Social media took years to reach mass adoption. ChatGPT reached 100 million users in two months. The harms are showing up faster, the adoption curve is steeper. So how do we all act differently?

Diagnosis to action

Our short answer is that we need a new interdisciplinary field of psychosocial AI evaluations – one that has genuine independence from AI developers, broad alignment on what needs to be measured, shared methods for doing so, and findings that are robust enough to influence AI use and development.

Since our inception, CHT has argued that technology should be a force for good in our society. Our role has been to provide clarity, foster agency, and elevate debate that makes that vision possible. When it comes to psychosocial evaluations, we want to do that by helping promote and accelerate this field, in partnership with anyone who shares our goals.

In practice, we see a chain of things that needs to happen.

Evaluations need to be designed around the impacts that matter – not just the data that’s easy to measure. The evidence they produce needs to be credible and legible enough for non-experts to act on. That requires shared infrastructure: common tools, shared data, and a connected community that can critique and build on each other’s work. And the findings need to reach the people who can do something with them – policymakers, safety teams, journalists, the public – so that companies face genuine pressure or rewards.

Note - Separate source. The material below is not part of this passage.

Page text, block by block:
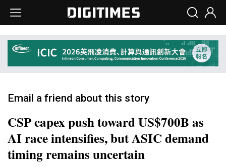
Email a friend about this story
CSP capex push toward US$700B as
AI race intensifies, but ASIC demand
timing remains uncertain

We’re starting with concrete steps: assembling a small steering group of researchers and practitioners to map the field and identify where targeted interventions – perhaps starting with improving shared research access to data – might make the biggest difference. We’re building our own psychosocial evaluation prototype to learn firsthand what the real methodological challenges are. And we know we need help.

Who’s in?

This nascent field needs researchers who can extend their methods into new territory, safety teams willing to share insights that are currently locked away, clinicians who understand AI harm pathways, tool-builders who can create reusable infrastructure, and many more.

We see this as a tractable, solvable problem if the right people work on it together. So over the coming months, we’ll be sharing more of what we’re learning and doing. Please treat this as an invitation to do the same.

If you’re working on any of this – or want to be – we’d love to hear from you.

Rigorous evaluation is how we replace intuition and instinct with empirical evidence. It’s how we get to a version of the future where AI genuinely supports our wellbeing, dignity, and agency – not because we crossed our fingers and hoped, but because we worked together to establish that it did.